### Exercise description
Reproduce nothing but the lines from the start of the material through the line that includes "Family & Parenting", both ends included, and omit every picture.
·····
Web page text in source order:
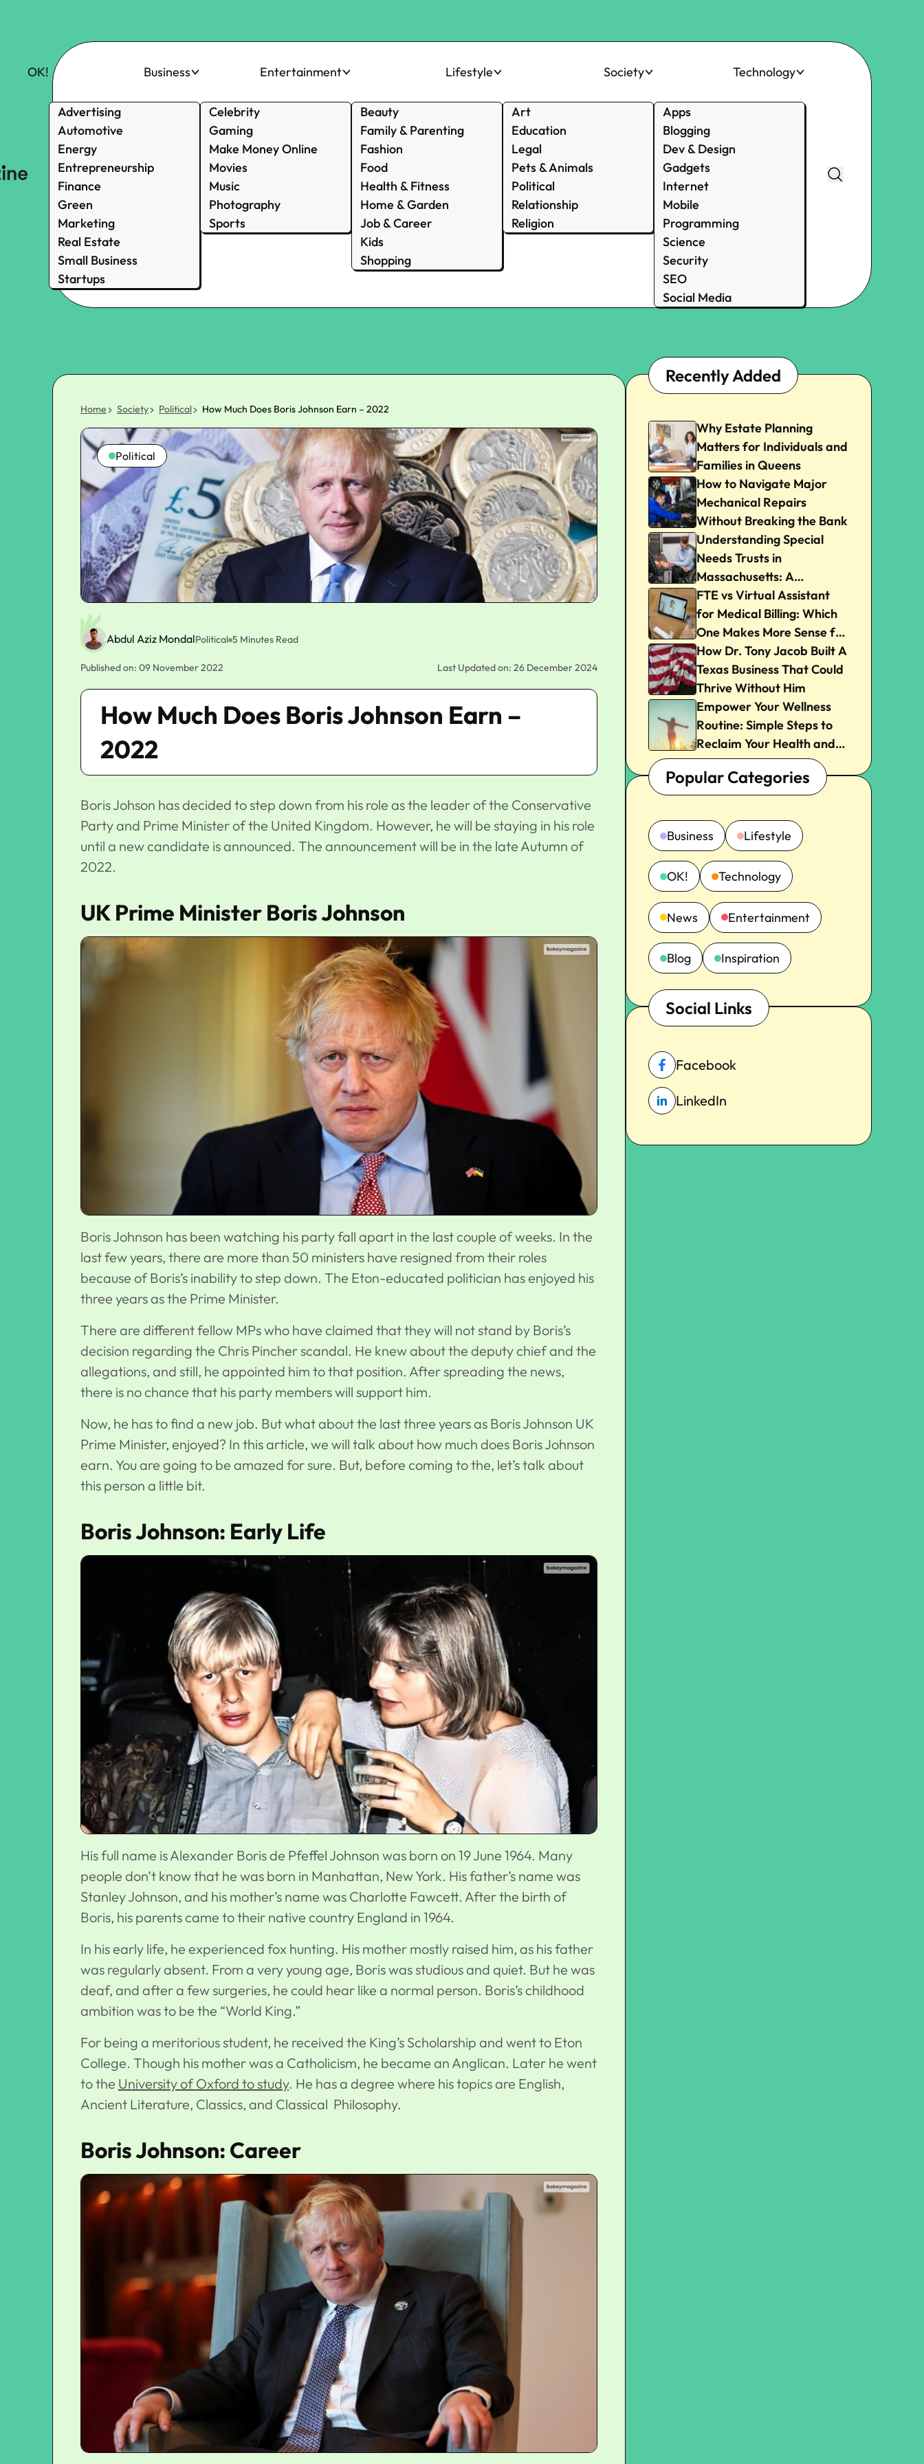
OK! Business
Advertising
Automotive
Energy
Entrepreneurship
Finance
Green
Marketing
Real Estate
Small Business
Startups
Entertainment
Celebrity
Gaming
Make Money Online
Movies
Music
Photography
Sports
Lifestyle
Beauty
Family & Parenting
Fashion
Food
Health & Fitness
Home & Garden
Job & Career
Kids
Shopping
Society
Art
Education
Legal
Pets & Animals
Political
Relationship
Religion
Technology
Apps
Blogging
Dev & Design
Gadgets
Internet
Mobile
Programming
Science
Security
SEO
Social Media
Home Society Political How Much Does Boris Johnson Earn – 2022
Political
Abdul Aziz MondalPolitical 5 Minutes Read
Published on: 09 November 2022 Last Updated on: 26 December 2024
How Much Does Boris Johnson Earn –
2022
Boris Johson has decided to step down from his role as the leader of the Conservative
Party and Prime Minister of the United Kingdom. However, he will be staying in his role
until a new candidate is announced. The announcement will be in the late Autumn of
2022.
UK Prime Minister Boris Johnson
Boris Johnson has been watching his party fall apart in the last couple of weeks. In the
last few years, there are more than 50 ministers have resigned from their roles
because of Boris’s inability to step down. The Eton-educated politician has enjoyed his
three years as the Prime Minister.
There are different fellow MPs who have claimed that they will not stand by Boris’s
decision regarding the Chris Pincher scandal. He knew about the deputy chief and the
allegations, and still, he appointed him to that position. After spreading the news,
there is no chance that his party members will support him.
Now, he has to find a new job. But what about the last three years as Boris Johnson UK
Prime Minister, enjoyed? In this article, we will talk about how much does Boris Johnson
earn. You are going to be amazed for sure. But, before coming to the, let’s talk about
this person a little bit.
Boris Johnson: Early Life
His full name is Alexander Boris de Pfeffel Johnson was born on 19 June 1964. Many
people don’t know that he was born in Manhattan, New York. His father’s name was
Stanley Johnson, and his mother’s name was Charlotte Fawcett. After the birth of
Boris, his parents came to their native country England in 1964.
In his early life, he experienced fox hunting. His mother mostly raised him, as his father
was regularly absent. From a very young age, Boris was studious and quiet. But he was
deaf, and after a few surgeries, he could hear like a normal person. Boris’s childhood
ambition was to be the “World King.”
For being a meritorious student, he received the King’s Scholarship and went to Eton
College. Though his mother was a Catholicism, he became an Anglican. Later he went
to the University of Oxford to study. He has a degree where his topics are English,
Ancient Literature, Classics, and Classical Philosophy.
Boris Johnson: Career
Recently Added
Why Estate Planning
Matters for Individuals and
Families in Queens
How to Navigate Major
Mechanical Repairs
Without Breaking the Bank
Understanding Special
Needs Trusts in
Massachusetts: A
Beginner’s Guide
FTE vs Virtual Assistant
for Medical Billing: Which
One Makes More Sense for
Your Practice?
How Dr. Tony Jacob Built A
Texas Business That Could
Thrive Without Him
Empower Your Wellness
Routine: Simple Steps to
Reclaim Your Health and
Joy
Popular Categories
Business Lifestyle
OK! Technology
News Entertainment
Blog Inspiration
Social Links
Facebook
LinkedIn
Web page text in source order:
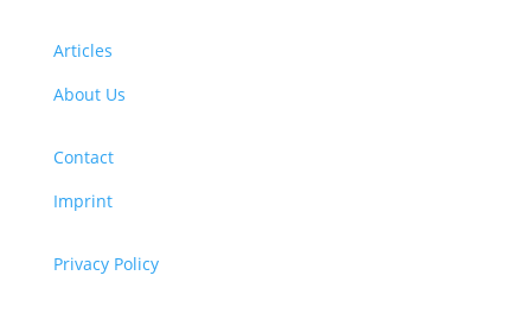
Articles
About Us
Contact
Imprint
Privacy Policy
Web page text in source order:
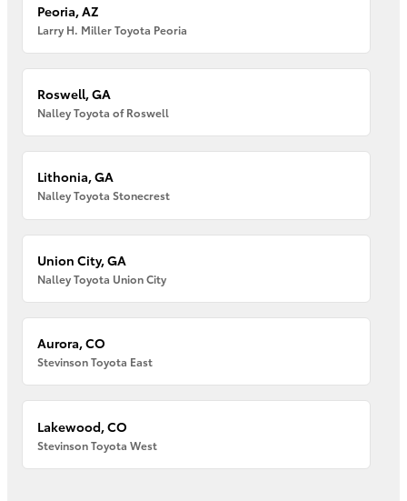
Peoria, AZ
Larry H. Miller Toyota Peoria
Roswell, GA
Nalley Toyota of Roswell
Lithonia, GA
Nalley Toyota Stonecrest
Union City, GA
Nalley Toyota Union City
Aurora, CO
Stevinson Toyota East
Lakewood, CO
Stevinson Toyota West
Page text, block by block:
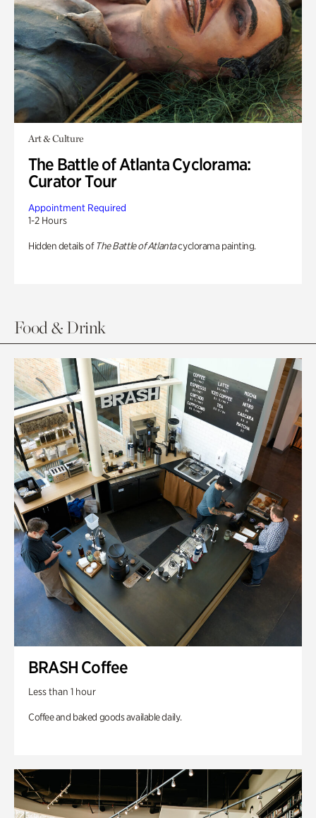
Art & Culture
The Battle of Atlanta Cyclorama:
Curator Tour
Appointment Required
1-2 Hours
Hidden details of The Battle of Atlantacyclorama painting.
Food & Drink
BRASH Coffee
Less than 1 hour
Coffee and baked goods available daily.
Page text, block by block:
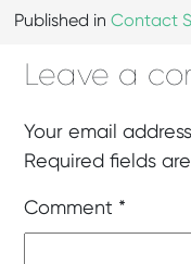
Published inContact
Leave a
Your email
Required fields
Comment *
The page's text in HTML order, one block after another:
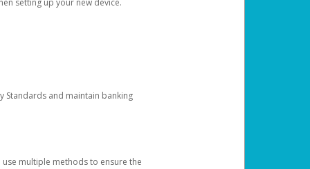
setting up your new device.
Standards and maintain banking
multiple methods to ensure the
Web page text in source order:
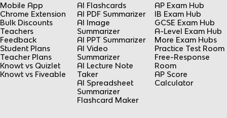
Mobile App
Chrome Extension
Bulk Discounts
Teachers
Feedback
Student Plans
Teacher Plans
Knowt vs Quizlet
Knowt vs Fiveable
AI Flashcards
AI PDF Summarizer
AI Image
Summarizer
AI PPT Summarizer
AI Video
Summarizer
AI Lecture Note
Taker
AI Spreadsheet
Summarizer
Flashcard Maker
AP Exam Hub
IB Exam Hub
GCSE Exam Hub
A-Level Exam Hub
More Exam Hubs
Practice Test Room
Free-Response
Room
AP Score
Calculator
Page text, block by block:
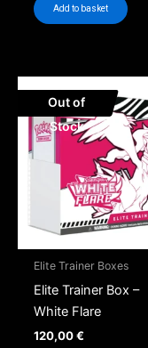
Add to basket
Out of
Stock
Elite Trainer Boxes
Elite Trainer Box –
White Flare
120,00€
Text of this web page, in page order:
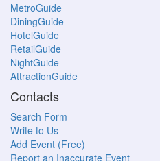
MetroGuide
DiningGuide
HotelGuide
RetailGuide
NightGuide
AttractionGuide
Contacts
Search Form
Write to Us
Add Event (Free)
Report an Inaccurate Event
·····
### Answer area
Web page text in source order:
OK! Business
Advertising
Automotive
Energy
Entrepreneurship
Finance
Green
Marketing
Real Estate
Small Business
Startups
Entertainment
Celebrity
Gaming
Make Money Online
Movies
Music
Photography
Sports
Lifestyle
Beauty
Family & Parenting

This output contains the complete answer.